### Task to carry out
Copy exactly the lines of the data below, beginning with the line with "Schermata di modifica della" and ending with the line with "DLNode [223, 69]". Pictures are to be omitted.

### Extracted information
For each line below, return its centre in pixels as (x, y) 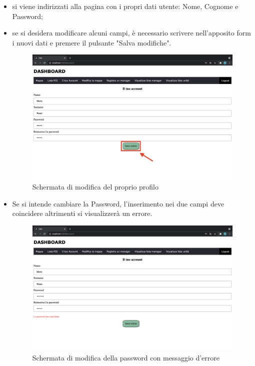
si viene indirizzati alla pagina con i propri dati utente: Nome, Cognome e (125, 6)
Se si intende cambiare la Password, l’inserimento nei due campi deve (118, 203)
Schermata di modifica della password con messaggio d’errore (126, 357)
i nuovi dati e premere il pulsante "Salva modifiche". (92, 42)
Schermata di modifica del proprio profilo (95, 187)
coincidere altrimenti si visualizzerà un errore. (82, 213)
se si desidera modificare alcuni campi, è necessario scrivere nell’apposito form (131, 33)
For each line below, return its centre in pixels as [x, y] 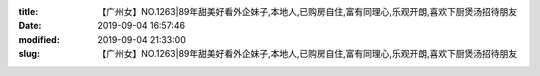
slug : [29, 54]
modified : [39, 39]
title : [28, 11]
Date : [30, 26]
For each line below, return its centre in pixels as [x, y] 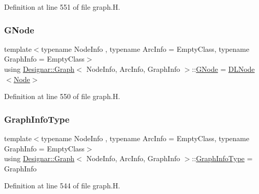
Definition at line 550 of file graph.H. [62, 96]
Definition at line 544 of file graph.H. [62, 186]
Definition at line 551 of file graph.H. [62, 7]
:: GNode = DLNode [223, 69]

...

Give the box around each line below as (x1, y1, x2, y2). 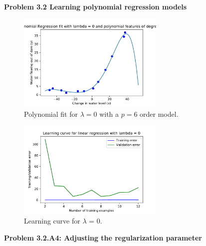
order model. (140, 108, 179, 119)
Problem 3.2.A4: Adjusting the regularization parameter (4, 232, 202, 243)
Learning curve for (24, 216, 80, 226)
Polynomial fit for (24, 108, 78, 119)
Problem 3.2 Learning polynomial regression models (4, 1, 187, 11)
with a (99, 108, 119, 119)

### Result of the task
Schermata di modifica della password con messaggio d’errore (126, 357)
i nuovi dati e premere il pulsante "Salva modifiche". (92, 42)
Schermata di modifica del proprio profilo (95, 187)
coincidere altrimenti si visualizzerà un errore. (82, 213)
se si desidera modificare alcuni campi, è necessario scrivere nell’apposito form (131, 33)
For each line below, return its centre in pixels as [x, y] 
slug : [29, 54]
modified : [39, 39]
title : [28, 11]
Date : [30, 26]
For each line below, return its centre in pixels as [x, y] 
Definition at line 550 of file graph.H. [62, 96]
Definition at line 544 of file graph.H. [62, 186]
Definition at line 551 of file graph.H. [62, 7]
:: GNode = DLNode [223, 69]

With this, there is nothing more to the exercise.